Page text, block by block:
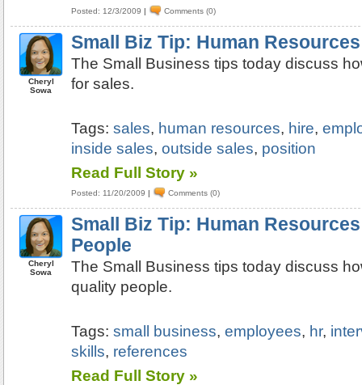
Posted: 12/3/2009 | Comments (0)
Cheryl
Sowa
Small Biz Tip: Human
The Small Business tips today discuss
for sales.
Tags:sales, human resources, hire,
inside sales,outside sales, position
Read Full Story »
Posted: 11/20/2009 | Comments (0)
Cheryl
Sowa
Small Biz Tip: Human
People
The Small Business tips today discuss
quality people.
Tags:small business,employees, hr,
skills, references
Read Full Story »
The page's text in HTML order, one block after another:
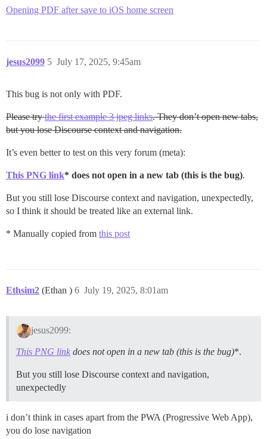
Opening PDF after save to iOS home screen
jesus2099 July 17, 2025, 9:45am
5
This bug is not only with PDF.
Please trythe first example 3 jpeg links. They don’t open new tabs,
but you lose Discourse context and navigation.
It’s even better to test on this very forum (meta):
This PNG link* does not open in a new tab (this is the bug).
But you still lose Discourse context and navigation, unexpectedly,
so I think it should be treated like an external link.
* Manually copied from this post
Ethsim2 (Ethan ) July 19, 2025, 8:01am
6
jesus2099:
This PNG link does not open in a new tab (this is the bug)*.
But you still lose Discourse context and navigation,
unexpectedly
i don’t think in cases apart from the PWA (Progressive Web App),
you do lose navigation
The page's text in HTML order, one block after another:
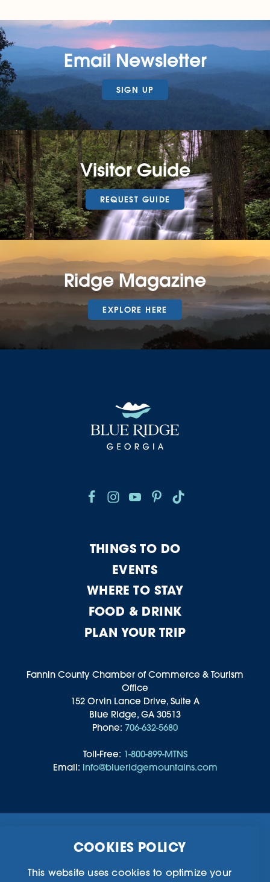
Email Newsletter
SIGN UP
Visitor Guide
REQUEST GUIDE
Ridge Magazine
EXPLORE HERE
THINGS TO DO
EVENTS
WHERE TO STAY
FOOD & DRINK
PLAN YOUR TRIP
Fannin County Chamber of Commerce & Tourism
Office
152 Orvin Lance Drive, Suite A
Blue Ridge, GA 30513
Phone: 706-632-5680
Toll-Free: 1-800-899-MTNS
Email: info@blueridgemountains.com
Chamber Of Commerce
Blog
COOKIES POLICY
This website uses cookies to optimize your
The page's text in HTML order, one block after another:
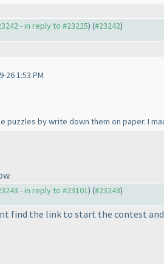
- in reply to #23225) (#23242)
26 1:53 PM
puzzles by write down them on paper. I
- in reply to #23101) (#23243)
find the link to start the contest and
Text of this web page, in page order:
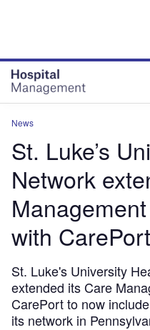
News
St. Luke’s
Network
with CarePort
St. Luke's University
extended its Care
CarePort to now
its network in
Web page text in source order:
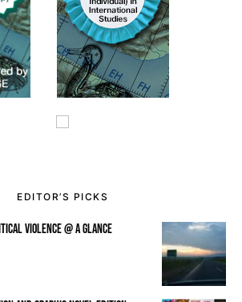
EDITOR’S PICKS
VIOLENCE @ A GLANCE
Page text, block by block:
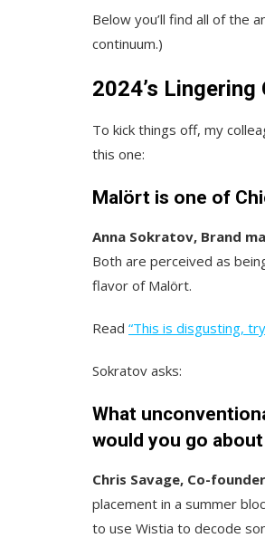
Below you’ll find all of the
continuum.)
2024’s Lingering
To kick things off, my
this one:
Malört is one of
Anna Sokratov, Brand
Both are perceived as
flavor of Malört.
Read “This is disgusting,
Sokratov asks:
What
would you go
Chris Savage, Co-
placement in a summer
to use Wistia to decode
____
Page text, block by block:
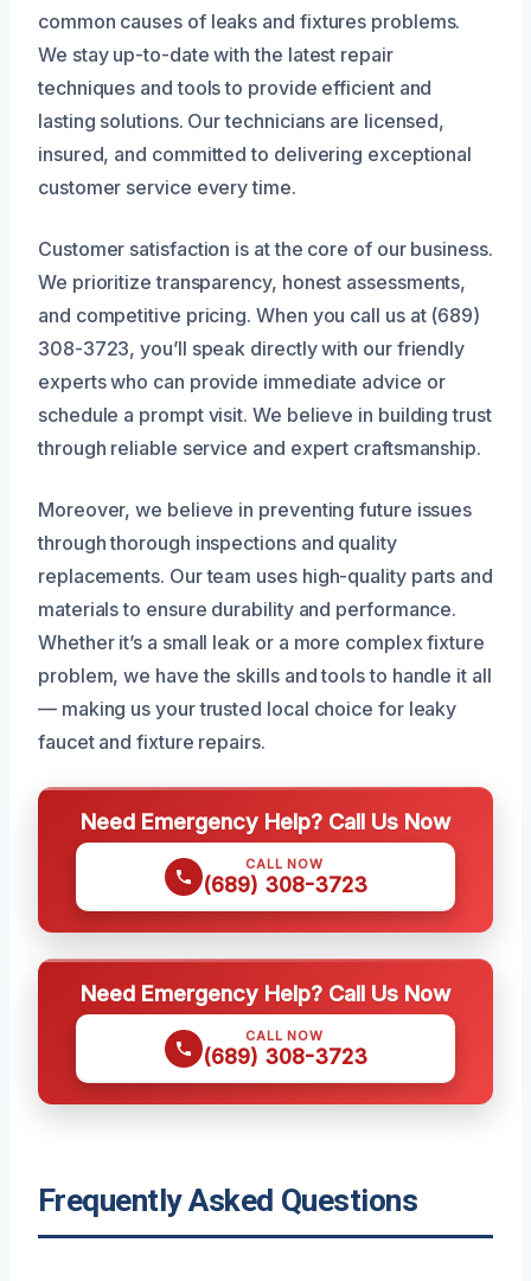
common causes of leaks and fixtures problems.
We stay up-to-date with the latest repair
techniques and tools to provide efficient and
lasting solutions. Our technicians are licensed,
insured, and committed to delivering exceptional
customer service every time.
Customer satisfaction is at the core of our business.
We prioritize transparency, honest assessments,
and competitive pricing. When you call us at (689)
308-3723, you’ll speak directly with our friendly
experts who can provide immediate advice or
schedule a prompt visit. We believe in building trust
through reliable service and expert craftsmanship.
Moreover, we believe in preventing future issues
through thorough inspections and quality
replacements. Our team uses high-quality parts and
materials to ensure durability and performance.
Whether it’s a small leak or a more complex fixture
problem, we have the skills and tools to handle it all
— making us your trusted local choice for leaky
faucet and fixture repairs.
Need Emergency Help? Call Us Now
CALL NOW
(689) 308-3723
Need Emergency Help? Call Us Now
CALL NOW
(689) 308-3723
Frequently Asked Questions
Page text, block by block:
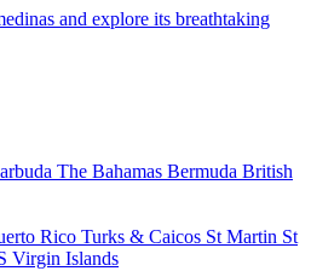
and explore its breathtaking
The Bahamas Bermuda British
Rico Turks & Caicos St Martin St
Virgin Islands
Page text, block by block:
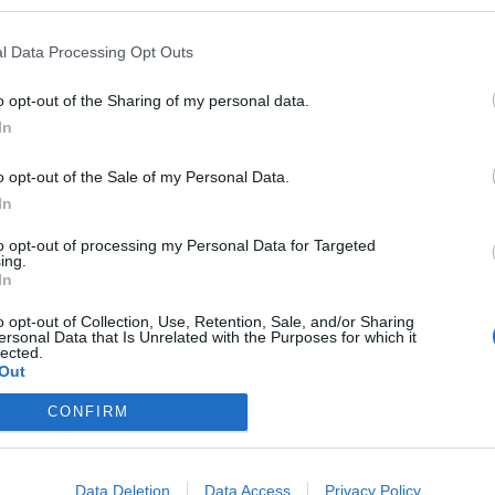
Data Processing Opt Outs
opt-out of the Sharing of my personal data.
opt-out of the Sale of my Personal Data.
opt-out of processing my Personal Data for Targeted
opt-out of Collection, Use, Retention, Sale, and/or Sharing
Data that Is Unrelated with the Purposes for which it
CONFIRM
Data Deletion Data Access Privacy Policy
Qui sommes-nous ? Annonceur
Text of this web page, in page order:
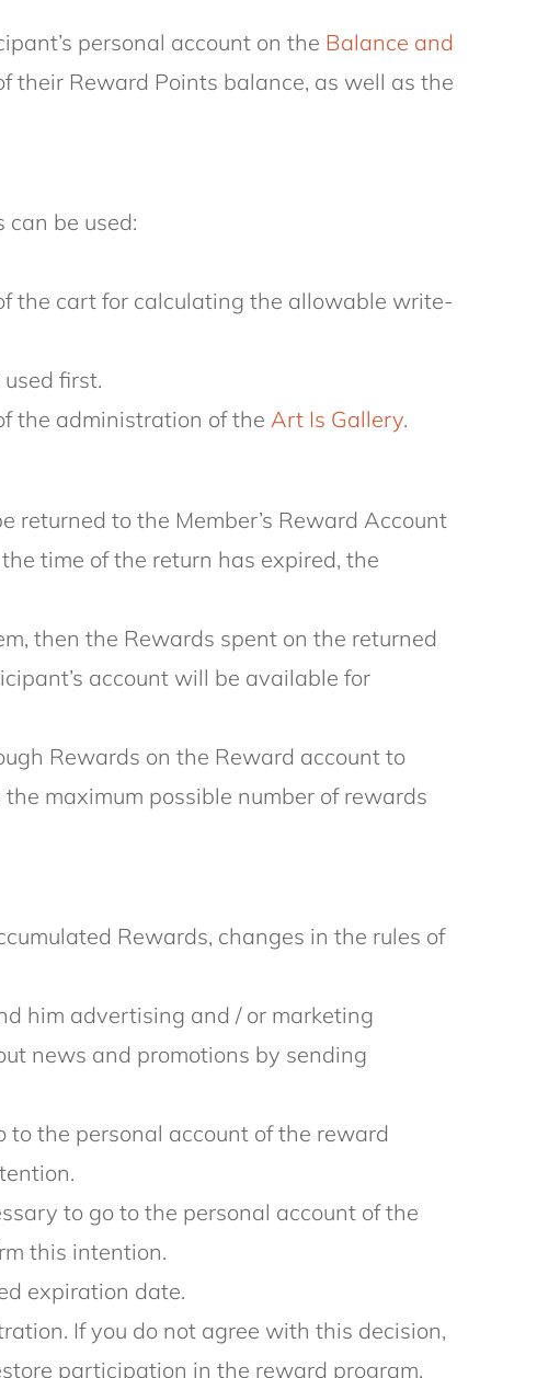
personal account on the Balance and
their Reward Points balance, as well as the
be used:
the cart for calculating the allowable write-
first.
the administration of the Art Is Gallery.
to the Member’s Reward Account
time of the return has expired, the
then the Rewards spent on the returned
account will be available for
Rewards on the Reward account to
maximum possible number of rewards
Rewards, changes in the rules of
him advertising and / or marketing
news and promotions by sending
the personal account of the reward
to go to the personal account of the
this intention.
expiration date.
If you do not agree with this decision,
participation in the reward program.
____
(Exercise brief):
Write back the stretch of lines above that begins with the line holding "EDITOR’S PICKS" and ends with the line holding "to use Wistia to decode", both included, exactly as written. Pictures stay out.

(Written response):
EDITOR’S PICKS
VIOLENCE @ A GLANCE
Page text, block by block:
Below you’ll find all of the
continuum.)
2024’s Lingering
To kick things off, my
this one:
Malört is one of
Anna Sokratov, Brand
Both are perceived as
flavor of Malört.
Read “This is disgusting,
Sokratov asks:
What
would you go
Chris Savage, Co-
placement in a summer
to use Wistia to decode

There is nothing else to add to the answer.